■ Extracted material:
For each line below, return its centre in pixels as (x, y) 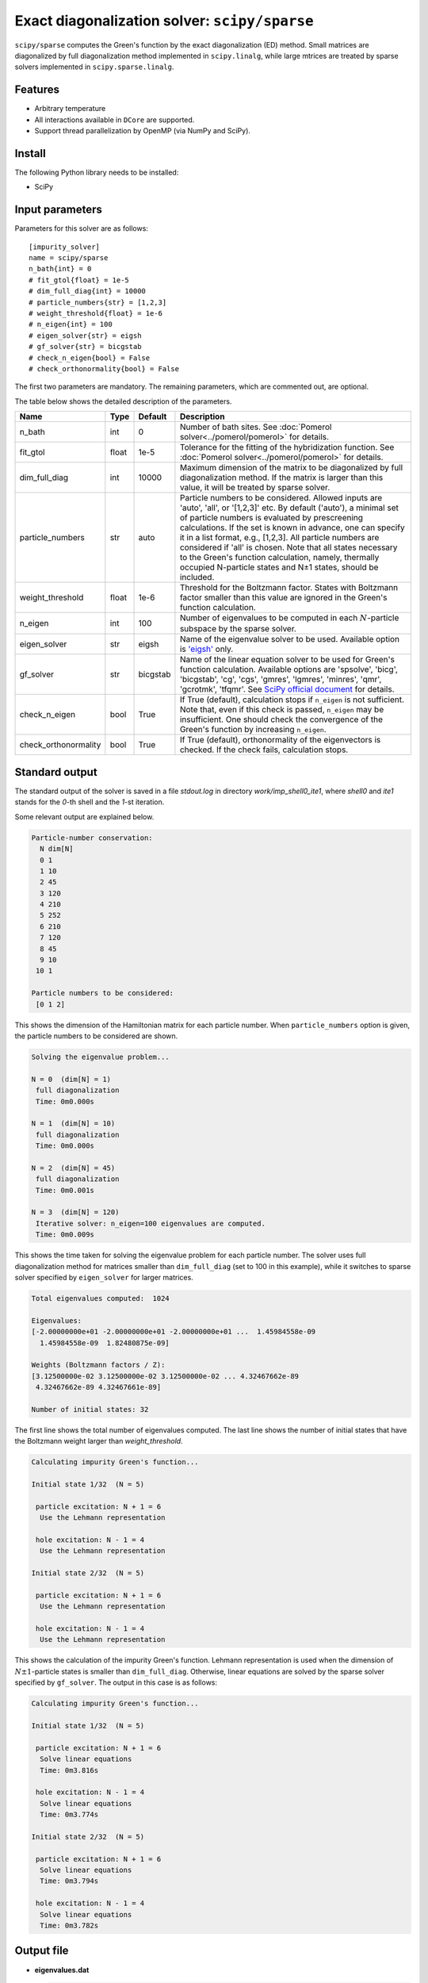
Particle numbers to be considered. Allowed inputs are (281, 498)
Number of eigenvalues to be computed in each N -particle (289, 618)
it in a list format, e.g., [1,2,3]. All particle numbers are (279, 538)
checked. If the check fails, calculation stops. (264, 750)
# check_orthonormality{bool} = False (104, 368)
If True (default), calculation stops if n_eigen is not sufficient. (292, 700)
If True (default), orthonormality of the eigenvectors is (280, 740)
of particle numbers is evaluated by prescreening (271, 518)
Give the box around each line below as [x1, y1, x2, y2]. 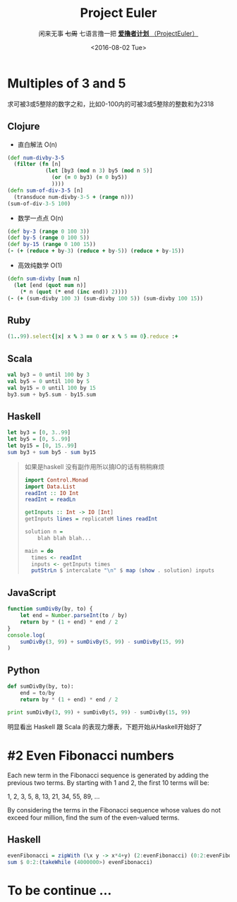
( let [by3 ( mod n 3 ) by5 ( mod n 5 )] [44, 167, 153, 174]
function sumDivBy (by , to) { [7, 605, 93, 613]
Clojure [7, 121, 40, 133]
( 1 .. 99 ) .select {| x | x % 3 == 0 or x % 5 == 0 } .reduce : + [7, 333, 178, 340]
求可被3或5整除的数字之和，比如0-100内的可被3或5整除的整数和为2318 [7, 99, 214, 108]
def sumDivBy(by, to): [7, 683, 74, 690]
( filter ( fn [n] [13, 161, 61, 168]
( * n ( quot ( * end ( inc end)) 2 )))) [20, 288, 128, 295]
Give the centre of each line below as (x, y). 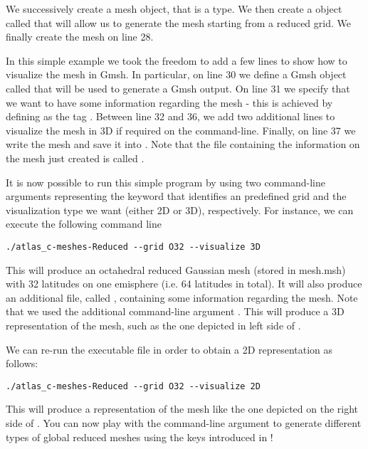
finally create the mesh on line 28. (80, 37)
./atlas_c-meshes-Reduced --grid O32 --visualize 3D (133, 247)
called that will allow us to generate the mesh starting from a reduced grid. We (178, 22)
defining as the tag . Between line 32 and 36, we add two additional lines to (170, 116)
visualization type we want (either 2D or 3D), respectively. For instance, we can (180, 210)
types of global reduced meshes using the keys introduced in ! (140, 437)
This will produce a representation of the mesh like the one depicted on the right (182, 409)
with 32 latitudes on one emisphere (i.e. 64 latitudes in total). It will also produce (184, 284)
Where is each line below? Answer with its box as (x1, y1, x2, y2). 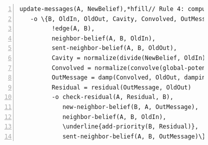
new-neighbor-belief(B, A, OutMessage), (62, 103, 198, 110)
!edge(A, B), (51, 25, 95, 32)
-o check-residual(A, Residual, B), (51, 93, 173, 101)
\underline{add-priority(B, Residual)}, (62, 123, 198, 130)
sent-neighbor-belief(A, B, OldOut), (51, 44, 177, 52)
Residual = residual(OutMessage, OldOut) (51, 83, 191, 91)
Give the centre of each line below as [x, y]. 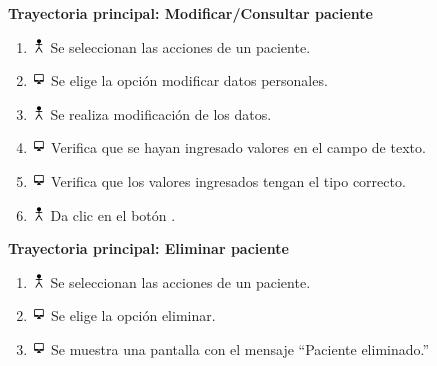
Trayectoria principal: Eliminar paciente [148, 248]
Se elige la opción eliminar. [133, 315]
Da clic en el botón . [113, 214]
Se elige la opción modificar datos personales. [189, 80]
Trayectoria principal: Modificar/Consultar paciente [190, 13]
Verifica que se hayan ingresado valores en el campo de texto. [238, 147]
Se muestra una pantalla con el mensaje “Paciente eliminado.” [240, 348]
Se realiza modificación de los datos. [161, 113]
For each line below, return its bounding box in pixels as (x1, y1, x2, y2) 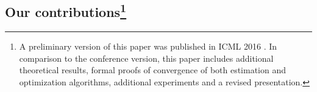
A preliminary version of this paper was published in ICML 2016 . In (19, 40, 277, 53)
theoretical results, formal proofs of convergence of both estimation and (19, 64, 287, 76)
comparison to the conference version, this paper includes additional (19, 51, 274, 64)
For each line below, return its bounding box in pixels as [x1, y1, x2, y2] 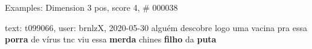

■ What to do: Please return the material above unchanged, with every picture removed.

■ Your response:
For each line below, return its centre in pixels as (x, y) 
Particle numbers to be considered. Allowed inputs are (281, 498)
Number of eigenvalues to be computed in each N -particle (289, 618)
it in a list format, e.g., [1,2,3]. All particle numbers are (279, 538)
checked. If the check fails, calculation stops. (264, 750)
# check_orthonormality{bool} = False (104, 368)
If True (default), calculation stops if n_eigen is not sufficient. (292, 700)
If True (default), orthonormality of the eigenvectors is (280, 740)
of particle numbers is evaluated by prescreening (271, 518)
Give the box around each line below as [x1, y1, x2, y2]. 
( let [by3 ( mod n 3 ) by5 ( mod n 5 )] [44, 167, 153, 174]
function sumDivBy (by , to) { [7, 605, 93, 613]
Clojure [7, 121, 40, 133]
( 1 .. 99 ) .select {| x | x % 3 == 0 or x % 5 == 0 } .reduce : + [7, 333, 178, 340]
求可被3或5整除的数字之和，比如0-100内的可被3或5整除的整数和为2318 [7, 99, 214, 108]
def sumDivBy(by, to): [7, 683, 74, 690]
( filter ( fn [n] [13, 161, 61, 168]
( * n ( quot ( * end ( inc end)) 2 )))) [20, 288, 128, 295]
Give the centre of each line below as (x, y). 
finally create the mesh on line 28. (80, 37)
./atlas_c-meshes-Reduced --grid O32 --visualize 3D (133, 247)
called that will allow us to generate the mesh starting from a reduced grid. We (178, 22)
defining as the tag . Between line 32 and 36, we add two additional lines to (170, 116)
visualization type we want (either 2D or 3D), respectively. For instance, we can (180, 210)
types of global reduced meshes using the keys introduced in ! (140, 437)
This will produce a representation of the mesh like the one depicted on the right (182, 409)
with 32 latitudes on one emisphere (i.e. 64 latitudes in total). It will also produce (184, 284)
Where is each line below? Answer with its box as (x1, y1, x2, y2). 
new-neighbor-belief(B, A, OutMessage), (62, 103, 198, 110)
!edge(A, B), (51, 25, 95, 32)
-o check-residual(A, Residual, B), (51, 93, 173, 101)
\underline{add-priority(B, Residual)}, (62, 123, 198, 130)
sent-neighbor-belief(A, B, OldOut), (51, 44, 177, 52)
Residual = residual(OutMessage, OldOut) (51, 83, 191, 91)
Give the centre of each line below as [x, y]. 
Trayectoria principal: Eliminar paciente [148, 248]
Se elige la opción eliminar. [133, 315]
Da clic en el botón . [113, 214]
Se elige la opción modificar datos personales. [189, 80]
Trayectoria principal: Modificar/Consultar paciente [190, 13]
Verifica que se hayan ingresado valores en el campo de texto. [238, 147]
Se muestra una pantalla con el mensaje “Paciente eliminado.” [240, 348]
Se realiza modificación de los datos. [161, 113]
For each line below, return its bounding box in pixels as (x1, y1, x2, y2) 
A preliminary version of this paper was published in ICML 2016 . In (19, 40, 277, 53)
theoretical results, formal proofs of convergence of both estimation and (19, 64, 287, 76)
comparison to the conference version, this paper includes additional (19, 51, 274, 64)
For each line below, return its bounding box in pixels as [x1, y1, x2, y2] 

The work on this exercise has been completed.